## WHAT TO PRODUCE
Instruction for the data below: set down exactly the lines from the line with "Send an object" to the line with "Time-GPT when finetuned", inclusive, and no others.

═══ GIVEN DATA

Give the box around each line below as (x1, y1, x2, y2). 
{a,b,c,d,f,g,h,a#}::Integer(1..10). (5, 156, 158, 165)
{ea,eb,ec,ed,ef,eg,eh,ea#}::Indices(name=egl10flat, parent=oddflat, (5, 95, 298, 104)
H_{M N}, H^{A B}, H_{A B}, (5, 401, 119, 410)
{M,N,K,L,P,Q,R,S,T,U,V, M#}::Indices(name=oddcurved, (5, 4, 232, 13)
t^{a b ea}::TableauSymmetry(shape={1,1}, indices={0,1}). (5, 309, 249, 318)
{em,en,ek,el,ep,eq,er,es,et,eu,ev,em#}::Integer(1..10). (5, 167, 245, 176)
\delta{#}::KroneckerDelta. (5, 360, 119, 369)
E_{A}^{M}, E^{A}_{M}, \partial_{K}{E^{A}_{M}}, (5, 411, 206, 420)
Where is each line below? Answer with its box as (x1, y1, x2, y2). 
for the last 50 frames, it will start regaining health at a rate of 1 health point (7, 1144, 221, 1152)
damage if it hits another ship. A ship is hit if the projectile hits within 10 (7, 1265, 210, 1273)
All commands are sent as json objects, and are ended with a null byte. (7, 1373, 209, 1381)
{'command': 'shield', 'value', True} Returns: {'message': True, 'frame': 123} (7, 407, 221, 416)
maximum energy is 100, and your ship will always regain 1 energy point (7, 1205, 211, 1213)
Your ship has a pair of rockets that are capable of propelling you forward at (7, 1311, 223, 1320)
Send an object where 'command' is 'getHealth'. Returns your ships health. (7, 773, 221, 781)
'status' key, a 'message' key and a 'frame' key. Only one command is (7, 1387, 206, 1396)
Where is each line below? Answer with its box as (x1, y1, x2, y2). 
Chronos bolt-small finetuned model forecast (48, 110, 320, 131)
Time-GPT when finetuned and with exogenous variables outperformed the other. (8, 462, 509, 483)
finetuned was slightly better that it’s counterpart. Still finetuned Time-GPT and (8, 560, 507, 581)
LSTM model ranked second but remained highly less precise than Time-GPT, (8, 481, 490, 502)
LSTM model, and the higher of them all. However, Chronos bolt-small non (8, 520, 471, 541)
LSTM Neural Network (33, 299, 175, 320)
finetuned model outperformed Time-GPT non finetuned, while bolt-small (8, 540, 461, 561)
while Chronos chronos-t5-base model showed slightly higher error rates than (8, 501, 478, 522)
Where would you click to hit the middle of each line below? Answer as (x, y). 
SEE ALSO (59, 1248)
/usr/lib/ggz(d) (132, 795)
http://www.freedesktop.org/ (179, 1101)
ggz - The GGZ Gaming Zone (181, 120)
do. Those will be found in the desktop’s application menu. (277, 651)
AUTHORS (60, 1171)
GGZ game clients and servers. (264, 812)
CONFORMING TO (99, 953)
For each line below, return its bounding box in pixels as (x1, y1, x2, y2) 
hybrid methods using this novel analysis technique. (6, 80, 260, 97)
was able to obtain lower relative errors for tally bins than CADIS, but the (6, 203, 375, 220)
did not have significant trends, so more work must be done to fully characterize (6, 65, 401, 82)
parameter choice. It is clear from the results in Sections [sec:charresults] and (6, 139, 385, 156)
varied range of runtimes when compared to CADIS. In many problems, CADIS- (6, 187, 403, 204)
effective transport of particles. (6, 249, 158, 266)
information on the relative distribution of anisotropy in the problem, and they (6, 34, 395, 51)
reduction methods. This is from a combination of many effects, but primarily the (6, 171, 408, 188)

══════

## SOLUTION TO THE PROBLEM
Send an object where 'command' is 'getHealth'. Returns your ships health. (7, 773, 221, 781)
'status' key, a 'message' key and a 'frame' key. Only one command is (7, 1387, 206, 1396)
Where is each line below? Answer with its box as (x1, y1, x2, y2). 
Chronos bolt-small finetuned model forecast (48, 110, 320, 131)
Time-GPT when finetuned and with exogenous variables outperformed the other. (8, 462, 509, 483)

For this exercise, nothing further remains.